**Records for processing**:
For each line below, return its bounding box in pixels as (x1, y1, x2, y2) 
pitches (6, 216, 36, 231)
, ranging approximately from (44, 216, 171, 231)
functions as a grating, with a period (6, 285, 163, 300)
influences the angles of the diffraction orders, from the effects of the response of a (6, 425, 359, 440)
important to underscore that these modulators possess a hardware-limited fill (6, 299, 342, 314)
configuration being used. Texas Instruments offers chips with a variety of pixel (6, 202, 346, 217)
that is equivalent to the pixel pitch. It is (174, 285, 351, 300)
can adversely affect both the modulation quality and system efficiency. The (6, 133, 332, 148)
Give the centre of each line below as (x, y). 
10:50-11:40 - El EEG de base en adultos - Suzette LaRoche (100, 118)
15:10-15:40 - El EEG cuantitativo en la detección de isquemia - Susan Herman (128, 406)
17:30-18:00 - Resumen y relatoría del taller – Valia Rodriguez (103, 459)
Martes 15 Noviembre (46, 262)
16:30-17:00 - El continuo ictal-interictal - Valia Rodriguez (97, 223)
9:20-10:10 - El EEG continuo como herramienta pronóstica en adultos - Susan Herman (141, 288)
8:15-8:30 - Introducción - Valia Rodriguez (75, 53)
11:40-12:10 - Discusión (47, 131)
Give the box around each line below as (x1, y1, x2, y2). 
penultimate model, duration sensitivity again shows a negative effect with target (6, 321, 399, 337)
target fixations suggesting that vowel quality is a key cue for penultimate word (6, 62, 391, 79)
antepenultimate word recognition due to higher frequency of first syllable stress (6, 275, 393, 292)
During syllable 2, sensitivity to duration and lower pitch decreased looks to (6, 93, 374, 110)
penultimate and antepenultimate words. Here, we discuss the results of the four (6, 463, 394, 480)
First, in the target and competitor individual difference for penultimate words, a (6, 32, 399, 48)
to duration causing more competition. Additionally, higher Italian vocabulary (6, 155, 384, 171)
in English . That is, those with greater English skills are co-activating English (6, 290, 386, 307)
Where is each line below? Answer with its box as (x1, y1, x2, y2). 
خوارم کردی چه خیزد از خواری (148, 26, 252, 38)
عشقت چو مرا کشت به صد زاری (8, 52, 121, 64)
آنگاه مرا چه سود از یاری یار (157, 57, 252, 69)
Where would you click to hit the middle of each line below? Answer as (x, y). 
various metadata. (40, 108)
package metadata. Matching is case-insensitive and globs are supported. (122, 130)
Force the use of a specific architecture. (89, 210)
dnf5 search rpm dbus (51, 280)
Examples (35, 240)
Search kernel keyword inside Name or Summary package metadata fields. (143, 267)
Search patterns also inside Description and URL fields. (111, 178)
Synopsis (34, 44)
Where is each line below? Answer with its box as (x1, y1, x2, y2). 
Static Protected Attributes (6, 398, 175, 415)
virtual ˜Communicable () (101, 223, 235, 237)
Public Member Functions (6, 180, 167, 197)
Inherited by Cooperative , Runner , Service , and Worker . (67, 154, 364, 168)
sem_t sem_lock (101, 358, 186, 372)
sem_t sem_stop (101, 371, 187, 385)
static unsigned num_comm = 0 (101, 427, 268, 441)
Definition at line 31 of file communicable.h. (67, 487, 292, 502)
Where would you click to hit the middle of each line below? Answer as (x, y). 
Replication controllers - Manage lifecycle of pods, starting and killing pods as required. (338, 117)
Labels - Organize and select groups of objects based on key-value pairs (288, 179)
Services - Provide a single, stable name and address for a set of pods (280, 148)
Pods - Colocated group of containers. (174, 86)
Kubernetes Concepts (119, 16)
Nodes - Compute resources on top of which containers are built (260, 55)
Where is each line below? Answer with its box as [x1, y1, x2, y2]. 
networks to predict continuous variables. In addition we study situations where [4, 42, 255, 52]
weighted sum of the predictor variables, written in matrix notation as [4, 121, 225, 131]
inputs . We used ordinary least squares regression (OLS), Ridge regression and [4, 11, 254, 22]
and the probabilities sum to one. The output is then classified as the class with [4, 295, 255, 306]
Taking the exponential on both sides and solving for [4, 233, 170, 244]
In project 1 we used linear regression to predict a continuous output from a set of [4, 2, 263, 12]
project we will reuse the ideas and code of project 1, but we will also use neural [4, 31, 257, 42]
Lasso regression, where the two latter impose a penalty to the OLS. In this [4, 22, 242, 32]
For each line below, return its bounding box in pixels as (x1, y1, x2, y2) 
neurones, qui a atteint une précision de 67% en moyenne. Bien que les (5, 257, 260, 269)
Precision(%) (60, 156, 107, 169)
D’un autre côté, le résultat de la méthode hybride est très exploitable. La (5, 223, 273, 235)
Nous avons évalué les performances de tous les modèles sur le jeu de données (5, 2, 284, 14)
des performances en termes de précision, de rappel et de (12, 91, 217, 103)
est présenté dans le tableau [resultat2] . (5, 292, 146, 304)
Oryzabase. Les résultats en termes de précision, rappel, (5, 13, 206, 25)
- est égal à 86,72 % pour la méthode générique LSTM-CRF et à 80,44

**Description of the task**: Every entry above must be copied exactly.

**Exercise answer**:
For each line below, return its bounding box in pixels as (x1, y1, x2, y2) 
pitches (6, 216, 36, 231)
, ranging approximately from (44, 216, 171, 231)
functions as a grating, with a period (6, 285, 163, 300)
influences the angles of the diffraction orders, from the effects of the response of a (6, 425, 359, 440)
important to underscore that these modulators possess a hardware-limited fill (6, 299, 342, 314)
configuration being used. Texas Instruments offers chips with a variety of pixel (6, 202, 346, 217)
that is equivalent to the pixel pitch. It is (174, 285, 351, 300)
can adversely affect both the modulation quality and system efficiency. The (6, 133, 332, 148)
Give the centre of each line below as (x, y). 
10:50-11:40 - El EEG de base en adultos - Suzette LaRoche (100, 118)
15:10-15:40 - El EEG cuantitativo en la detección de isquemia - Susan Herman (128, 406)
17:30-18:00 - Resumen y relatoría del taller – Valia Rodriguez (103, 459)
Martes 15 Noviembre (46, 262)
16:30-17:00 - El continuo ictal-interictal - Valia Rodriguez (97, 223)
9:20-10:10 - El EEG continuo como herramienta pronóstica en adultos - Susan Herman (141, 288)
8:15-8:30 - Introducción - Valia Rodriguez (75, 53)
11:40-12:10 - Discusión (47, 131)
Give the box around each line below as (x1, y1, x2, y2). 
penultimate model, duration sensitivity again shows a negative effect with target (6, 321, 399, 337)
target fixations suggesting that vowel quality is a key cue for penultimate word (6, 62, 391, 79)
antepenultimate word recognition due to higher frequency of first syllable stress (6, 275, 393, 292)
During syllable 2, sensitivity to duration and lower pitch decreased looks to (6, 93, 374, 110)
penultimate and antepenultimate words. Here, we discuss the results of the four (6, 463, 394, 480)
First, in the target and competitor individual difference for penultimate words, a (6, 32, 399, 48)
to duration causing more competition. Additionally, higher Italian vocabulary (6, 155, 384, 171)
in English . That is, those with greater English skills are co-activating English (6, 290, 386, 307)
Where is each line below? Answer with its box as (x1, y1, x2, y2). 
خوارم کردی چه خیزد از خواری (148, 26, 252, 38)
عشقت چو مرا کشت به صد زاری (8, 52, 121, 64)
آنگاه مرا چه سود از یاری یار (157, 57, 252, 69)
Where would you click to hit the middle of each line below? Answer as (x, y). 
various metadata. (40, 108)
package metadata. Matching is case-insensitive and globs are supported. (122, 130)
Force the use of a specific architecture. (89, 210)
dnf5 search rpm dbus (51, 280)
Examples (35, 240)
Search kernel keyword inside Name or Summary package metadata fields. (143, 267)
Search patterns also inside Description and URL fields. (111, 178)
Synopsis (34, 44)
Where is each line below? Answer with its box as (x1, y1, x2, y2). 
Static Protected Attributes (6, 398, 175, 415)
virtual ˜Communicable () (101, 223, 235, 237)
Public Member Functions (6, 180, 167, 197)
Inherited by Cooperative , Runner , Service , and Worker . (67, 154, 364, 168)
sem_t sem_lock (101, 358, 186, 372)
sem_t sem_stop (101, 371, 187, 385)
static unsigned num_comm = 0 (101, 427, 268, 441)
Definition at line 31 of file communicable.h. (67, 487, 292, 502)
Where would you click to hit the middle of each line below? Answer as (x, y). 
Replication controllers - Manage lifecycle of pods, starting and killing pods as required. (338, 117)
Labels - Organize and select groups of objects based on key-value pairs (288, 179)
Services - Provide a single, stable name and address for a set of pods (280, 148)
Pods - Colocated group of containers. (174, 86)
Kubernetes Concepts (119, 16)
Nodes - Compute resources on top of which containers are built (260, 55)
Where is each line below? Answer with its box as [x1, y1, x2, y2]. 
networks to predict continuous variables. In addition we study situations where [4, 42, 255, 52]
weighted sum of the predictor variables, written in matrix notation as [4, 121, 225, 131]
inputs . We used ordinary least squares regression (OLS), Ridge regression and [4, 11, 254, 22]
and the probabilities sum to one. The output is then classified as the class with [4, 295, 255, 306]
Taking the exponential on both sides and solving for [4, 233, 170, 244]
In project 1 we used linear regression to predict a continuous output from a set of [4, 2, 263, 12]
project we will reuse the ideas and code of project 1, but we will also use neural [4, 31, 257, 42]
Lasso regression, where the two latter impose a penalty to the OLS. In this [4, 22, 242, 32]
For each line below, return its bounding box in pixels as (x1, y1, x2, y2) 
neurones, qui a atteint une précision de 67% en moyenne. Bien que les (5, 257, 260, 269)
Precision(%) (60, 156, 107, 169)
D’un autre côté, le résultat de la méthode hybride est très exploitable. La (5, 223, 273, 235)
Nous avons évalué les performances de tous les modèles sur le jeu de données (5, 2, 284, 14)
des performances en termes de précision, de rappel et de (12, 91, 217, 103)
est présenté dans le tableau [resultat2] . (5, 292, 146, 304)
Oryzabase. Les résultats en termes de précision, rappel, (5, 13, 206, 25)
- est égal à 86,72 % pour la méthode générique LSTM-CRF et à 80,44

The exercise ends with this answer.